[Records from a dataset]
- Opening Delimiter -
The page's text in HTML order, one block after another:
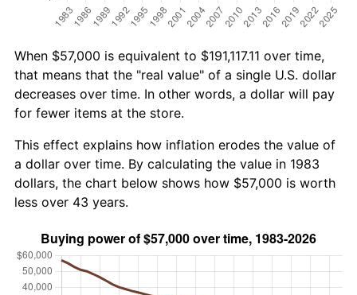
When $57,000 is equivalent to $191,117.11 over time,
that means that the "real value" of a single U.S. dollar
decreases over time. In other words, a dollar will pay
for fewer items at the store.
This effect explains how inflation erodes the value of
a dollar over time. By calculating the value in 1983
dollars, the chart below shows how $57,000 is worth
less over 43 years.
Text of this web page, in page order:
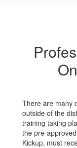
Online
There are many
outside of the
training taking
the pre-
Kickup, must
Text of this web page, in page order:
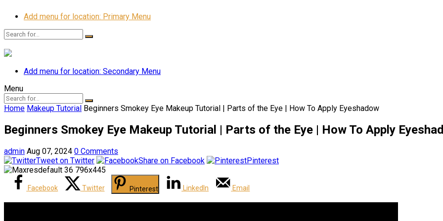
Add menu for location: Primary Menu
Add menu for location: Secondary Menu
Menu
Home Makeup Tutorial Beginners Smokey Eye Makeup Tutorial | Parts of the Eye | How To Apply Eyeshadow
Beginners Smokey Eye Makeup Tutorial | Parts of the Eye | How To Apply
admin Aug 07, 2024 0 Comments
Tweet on Twitter
Share on Facebook Pinterest
Facebook Twitter Pinterest LinkedIn Email
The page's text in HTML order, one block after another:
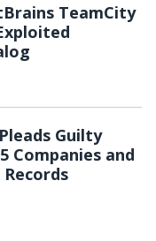
TeamCity
Guilty
Companies and
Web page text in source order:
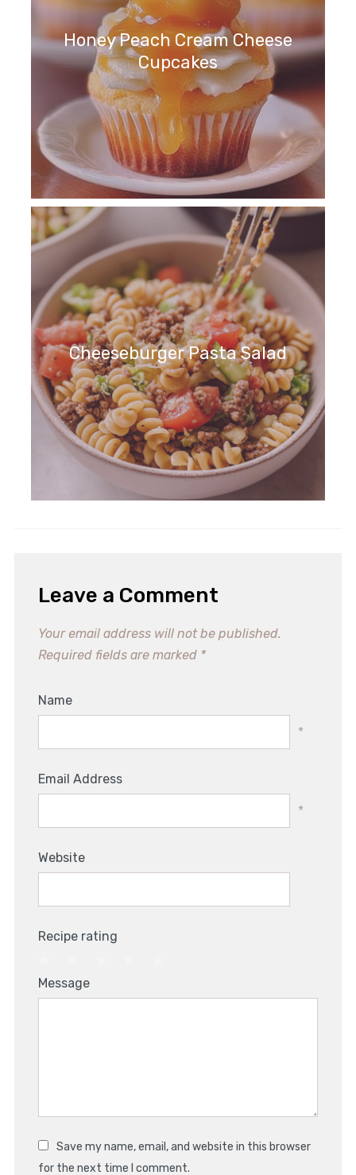
Honey Peach Cream Cheese
Cupcakes
Cheeseburger Pasta Salad
Leave a Comment
Your email address will not be published.
Required fields are marked *
Name
*
Email Address
*
Website
Recipe rating
Stars
Stars
Stars
2
Stars
1
Star
Message
Save my name, email, and website in this browser
for the next time I comment.
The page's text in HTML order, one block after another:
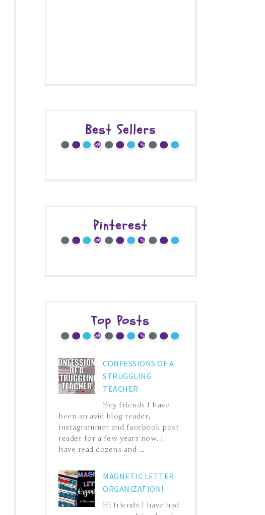
Best Sellers
Pinterest
Top Posts
CONFESSIONS OF A
STRUGGLING
TEACHER
Hey friends I have
been an avid blog reader,
instagrammer and facebook post
reader for a few years now. I
have read dozens and ...
MAGNETIC LETTER
ORGANIZATION!
Hi friends I have had
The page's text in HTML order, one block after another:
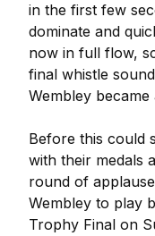
in the first few
dominate and
now in full flow,
final whistle
Wembley became
Before this could
with their medals
round of
Wembley to play
Trophy Final on
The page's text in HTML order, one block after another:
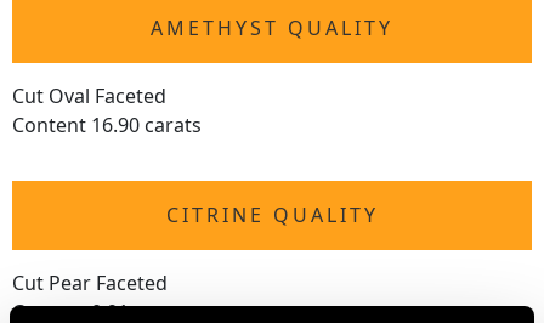
AMETHYST QUALITY
Cut Oval Faceted
Content 16.90 carats
CITRINE QUALITY
Cut Pear Faceted
Content 0.91 carats
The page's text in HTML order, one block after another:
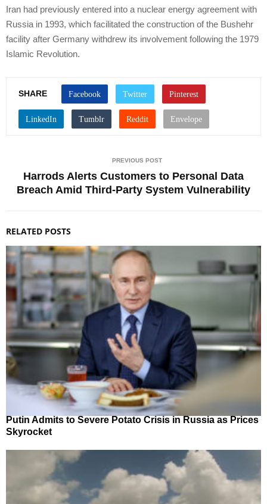
Iran had previously entered into a nuclear energy agreement with
Russia in 1993, which facilitated the construction of the Bushehr
facility after Germany withdrew its involvement following the 1979
Islamic Revolution.
SHARE
PREVIOUS POST
Harrods Alerts Customers to Personal Data
Breach Amid Third-Party System Vulnerability
RELATED POSTS
Putin Admits to Severe Potato Crisis in Russia as Prices
Skyrocket
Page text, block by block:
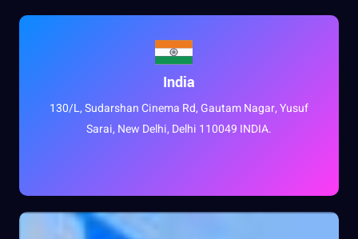
India
130/L, Sudarshan Cinema Rd, Gautam Nagar, Yusuf
Sarai, New Delhi, Delhi 110049 INDIA.
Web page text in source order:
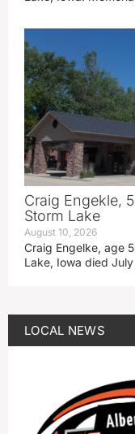
Craig Engekle,
Storm Lake
August 10, 2026
Craig Engelke, age
Lake, Iowa died
LOCAL NEWS
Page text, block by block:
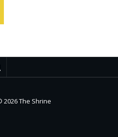
2026 The Shrine
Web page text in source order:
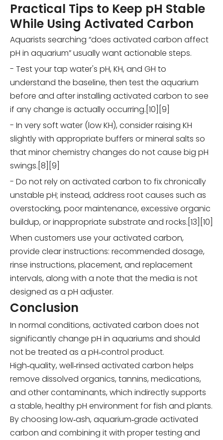
Practical Tips to Keep pH Stable
While Using Activated Carbon
Aquarists searching “does activated carbon affect
pH in aquarium” usually want actionable steps.
- Test your tap water's pH, KH, and GH to
understand the baseline, then test the aquarium
before and after installing activated carbon to see
if any change is actually occurring.[10][9]
- In very soft water (low KH), consider raising KH
slightly with appropriate buffers or mineral salts so
that minor chemistry changes do not cause big pH
swings.[8][9]
- Do not rely on activated carbon to fix chronically
unstable pH; instead, address root causes such as
overstocking, poor maintenance, excessive organic
buildup, or inappropriate substrate and rocks.[13][10]
When customers use your activated carbon,
provide clear instructions: recommended dosage,
rinse instructions, placement, and replacement
intervals, along with a note that the media is not
designed as a pH adjuster.
Conclusion
In normal conditions, activated carbon does not
significantly change pH in aquariums and should
not be treated as a pH‑control product.
High‑quality, well‑rinsed activated carbon helps
remove dissolved organics, tannins, medications,
and other contaminants, which indirectly supports
a stable, healthy pH environment for fish and plants.
By choosing low‑ash, aquarium‑grade activated
carbon and combining it with proper testing and
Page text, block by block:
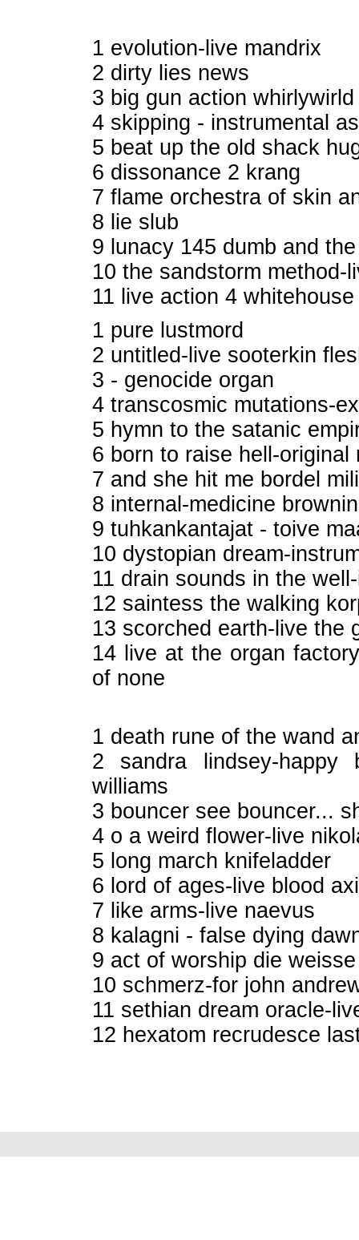
1 evolution-live mandrix
2 dirty lies news
3 big gun action
4 skipping - instrumental
5 beat up the old shack
6 dissonance 2 krang
7 flame orchestra of skin
8 lie slub
9 lunacy 145 dumb and
10 the sandstorm method-
11 live action 4
1 pure lustmord
2 untitled-live sooterkin
3 - genocide organ
4 transcosmic mutations-
5 hymn to the satanic
6 born to raise hell-
7 and she hit me bordel
8 internal-medicine
9 tuhkankantajat - toive
10 dystopian dream-
11 drain sounds in the
12 saintess the walking
13 scorched earth-live the
14 live at the organ
of none
1 death rune of the wand
2 sandra lindsey-happy
williams
3 bouncer see bouncer...
4 o a weird flower-live
5 long march knifeladder
6 lord of ages-live blood
7 like arms-live naevus
8 kalagni - false dying
9 act of worship die
10 schmerz-for john
11 sethian dream oracle-
12 hexatom recrudesce
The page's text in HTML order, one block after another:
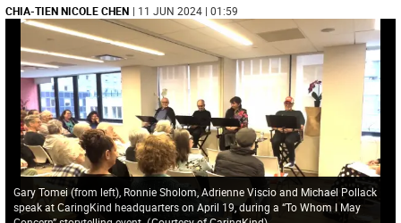
CHIA-TIEN NICOLE CHEN | 11 JUN 2024 | 01:59
Gary Tomei (from left), Ronnie Sholom, Adrienne Viscio and Michael Pollack
speak at CaringKind headquarters on April 19, during a “To Whom I May
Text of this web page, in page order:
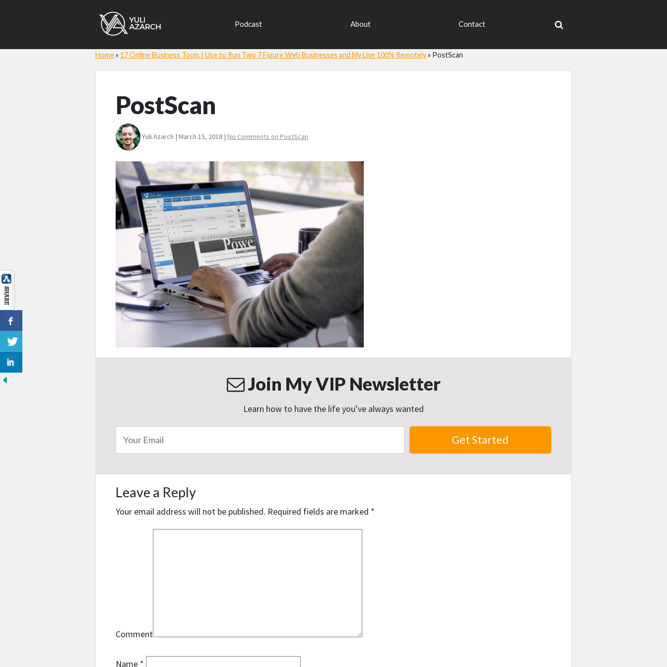
Podcast About Contact
Home» 17 Online Business Tools I Use to Run Two 7 Figure Web Businesses and My Live 100% Remotely» PostScan
PostScan
Yuli Azarch | March 15, 2018 | No Comments on PostScan
Join My VIP Newsletter
Learn how to have the life you’ve always wanted
Leave a Reply
Your email address will not be published. Required fields are marked *
Comment
Name *
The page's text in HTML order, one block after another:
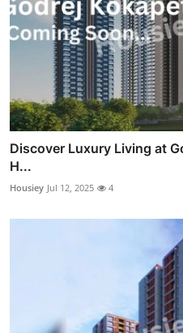
Discover Luxury Living at
H...
Housiey Jul 12, 2025 4
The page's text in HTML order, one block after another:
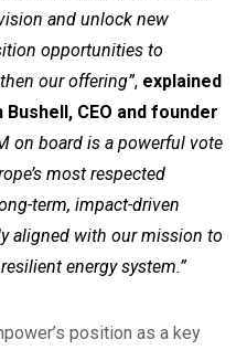
and unlock new
opportunities to
our offering”, explained
Bushell, CEO and founder
on board is a powerful vote
most respected
term, impact-driven
aligned with our mission to
energy system.”
position as a key
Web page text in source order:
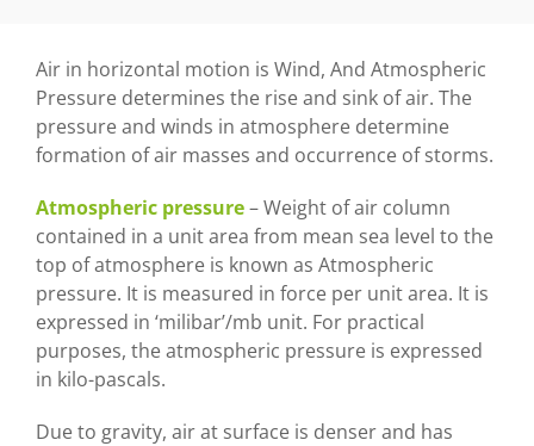
Air in horizontal motion is Wind, And Atmospheric
Pressure determines the rise and sink of air. The
pressure and winds in atmosphere determine
formation of air masses and occurrence of storms.
Atmospheric pressure– Weight of air column
contained in a unit area from mean sea level to the
top of atmosphere is known as Atmospheric
pressure. It is measured in force per unit area. It is
expressed in ‘milibar’/mb unit. For practical
purposes, the atmospheric pressure is expressed
in kilo-pascals.
Due to gravity, air at surface is denser and has
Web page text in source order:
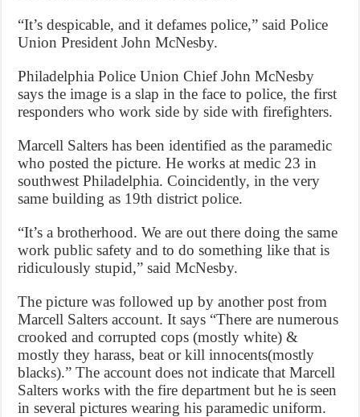
“It’s despicable, and it defames police,” said Police
Union President John McNesby.
Philadelphia Police Union Chief John McNesby
says the image is a slap in the face to police, the first
responders who work side by side with firefighters.
Marcell Salters has been identified as the paramedic
who posted the picture. He works at medic 23 in
southwest Philadelphia. Coincidently, in the very
same building as 19th district police.
“It’s a brotherhood. We are out there doing the same
work public safety and to do something like that is
ridiculously stupid,” said McNesby.
The picture was followed up by another post from
Marcell Salters account. It says “There are numerous
crooked and corrupted cops (mostly white) &
mostly they harass, beat or kill innocents(mostly
blacks).” The account does not indicate that Marcell
Salters works with the fire department but he is seen
in several pictures wearing his paramedic uniform.
- Closing Delimiter -
### WHAT YOU WILL DO
Word for word, write out the lines above running from the one with "10 the sandstorm" up to and including the one with "aligned with our mission to". Drop any picture.

### RESULT
10 the sandstorm method-
11 live action 4
1 pure lustmord
2 untitled-live sooterkin
3 - genocide organ
4 transcosmic mutations-
5 hymn to the satanic
6 born to raise hell-
7 and she hit me bordel
8 internal-medicine
9 tuhkankantajat - toive
10 dystopian dream-
11 drain sounds in the
12 saintess the walking
13 scorched earth-live the
14 live at the organ
of none
1 death rune of the wand
2 sandra lindsey-happy
williams
3 bouncer see bouncer...
4 o a weird flower-live
5 long march knifeladder
6 lord of ages-live blood
7 like arms-live naevus
8 kalagni - false dying
9 act of worship die
10 schmerz-for john
11 sethian dream oracle-
12 hexatom recrudesce
The page's text in HTML order, one block after another:
CHIA-TIEN NICOLE CHEN | 11 JUN 2024 | 01:59
Gary Tomei (from left), Ronnie Sholom, Adrienne Viscio and Michael Pollack
speak at CaringKind headquarters on April 19, during a “To Whom I May
Text of this web page, in page order:
Podcast About Contact
Home» 17 Online Business Tools I Use to Run Two 7 Figure Web Businesses and My Live 100% Remotely» PostScan
PostScan
Yuli Azarch | March 15, 2018 | No Comments on PostScan
Join My VIP Newsletter
Learn how to have the life you’ve always wanted
Leave a Reply
Your email address will not be published. Required fields are marked *
Comment
Name *
The page's text in HTML order, one block after another:
Discover Luxury Living at
H...
Housiey Jul 12, 2025 4
The page's text in HTML order, one block after another:
and unlock new
opportunities to
our offering”, explained
Bushell, CEO and founder
on board is a powerful vote
most respected
term, impact-driven
aligned with our mission to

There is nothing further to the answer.